Abstract
INTRODUCTION: Alzheimer’s disease (AD) is characterized by inter-individual heterogeneity in brain degeneration, limiting diagnostic and prognostic precision. We present a novel framework integrating Morphometric Inverse Divergence (MIND) networks with hierarchical Bayesian large-scale population modeling to identify individual-level neuroanatomical deviations.
METHODS: MIND networks quantify similarity between brain regions using multivariate magnetic resonance imaging (MRI) features. A normative model of regional MIND values trained on UK Biobank (N = 35,133) was applied to the National Alzheimer’s Coordinating Center cohort (N = 3,567). We examined brain deviations across clinical stages, apolipoprotein E (APOE) genotypes, mortality risk, and neuropathological burden.

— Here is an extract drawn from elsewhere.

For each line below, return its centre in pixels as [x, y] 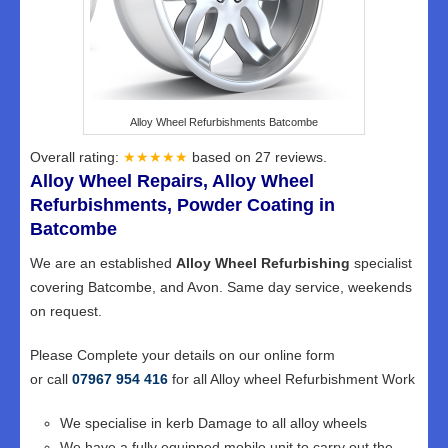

RESULTS: Negative deviations (reduced MIND) stratified disease stages (p < 0.01) and were concentrated in specific functional networks in AD. Greater negative deviations characterized APOE ε4 homozygotes and correlated with post mortem neuropathological severity (p = 0.032). Spatially, deviation patterns were associated with maps of neurotransmitter receptor density.
DISCUSSION: This population neuroimaging modeling enables individualized brain mapping with direct utility for diagnosis, prognosis, and understanding of biological mechanisms.
HIGHLIGHTS: MIND networks were systematically integrated with normative modeling in AD. Negative deviations stratify clinical stages and correlate with neuropathology. Negative deviation count distinguishes APOE genotypes, highest in ε4 homozygotes. Deviations align with neurotransmitter maps. Individual brain maps enable precision medicine approaches in dementia.